Administrative structure
- • Administrative divisions: 12 Selsoviets
- • Inhabited localities: 84 rural localities

Municipal structure
- • Municipally incorporated as: Kuyurgazinsky Municipal District
- • Municipal divisions: 0 urban settlements, 12 rural settlements
- Time zone: UTC+5 (MSK+2 )
- OKTMO ID: 80639000
- Website: http://kuyurgaza.ru

= Kuyurgazinsky District =

Kuyurgazinsky District (Куюрга́зинский райо́н; Көйөргәҙе районы, Köyörgäźe rayonı) is an administrative and municipal district (raion), one of the fifty-four in the Republic of Bashkortostan, Russia. It is located in the southwest of the republic and borders with Fyodorovsky and Meleuzovsky Districts in the north, Kugarchinsky District in the east, and with Orenburg Oblast in the east, south, and west. The area of the district is 2235 km2. Its administrative center is the rural locality (a selo) of Yermolayevo. As of the 2010 Census, the total population of the district was 25,125, with the population of Yermolayevo accounting for 25.5% of that number.

==History==
The district was established on January 31, 1935. Until 1992, it was called Kumertausky District (Кумертауский район).

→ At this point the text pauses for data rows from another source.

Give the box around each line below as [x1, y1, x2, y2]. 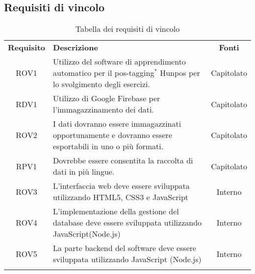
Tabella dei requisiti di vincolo [75, 23, 180, 35]
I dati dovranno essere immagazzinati [53, 118, 181, 130]
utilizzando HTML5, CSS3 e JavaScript [53, 191, 189, 203]
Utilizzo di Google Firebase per [53, 92, 160, 104]
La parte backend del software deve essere [53, 242, 197, 254]
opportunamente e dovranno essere [53, 129, 172, 141]
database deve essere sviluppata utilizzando [53, 217, 202, 228]
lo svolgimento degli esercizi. [53, 78, 150, 90]
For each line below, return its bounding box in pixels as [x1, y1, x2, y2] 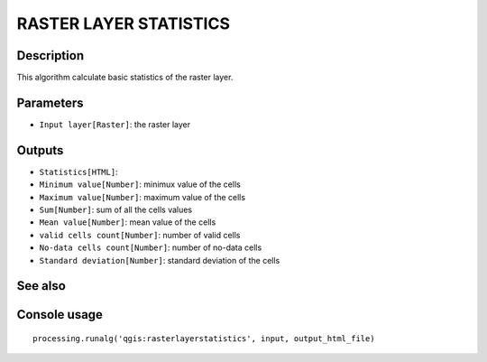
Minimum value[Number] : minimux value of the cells [39, 179, 241, 190]
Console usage [16, 307, 104, 322]
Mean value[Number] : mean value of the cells [39, 217, 216, 227]
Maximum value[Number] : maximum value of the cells [39, 191, 246, 202]
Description [16, 48, 85, 63]
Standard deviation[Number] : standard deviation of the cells [39, 255, 280, 265]
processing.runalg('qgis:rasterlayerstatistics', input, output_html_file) [32, 334, 375, 344]
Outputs [16, 143, 64, 158]
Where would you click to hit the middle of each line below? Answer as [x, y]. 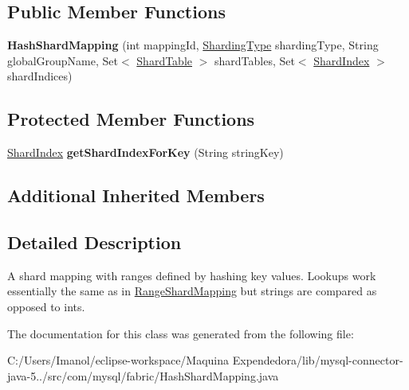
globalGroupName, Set [63, 60]
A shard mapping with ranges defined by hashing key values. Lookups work [192, 275]
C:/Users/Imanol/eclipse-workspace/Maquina [118, 360]
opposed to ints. [46, 306]
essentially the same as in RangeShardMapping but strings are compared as [192, 291]
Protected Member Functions [131, 119]
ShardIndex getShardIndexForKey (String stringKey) [146, 152]
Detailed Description [94, 242]

==Administrative and municipal status==
Within the framework of administrative divisions, Kuyurgazinsky District is one of the fifty-four in the Republic of Bashkortostan. The district is divided into twelve selsoviets, comprising eighty-four rural localities. As a municipal division, the district is incorporated as Kuyurgazinsky Municipal District. Its twelve selsoviets are incorporated as twelve rural settlements within the municipal district. The selo of Yermolayevo serves as the administrative center of both the administrative and municipal district.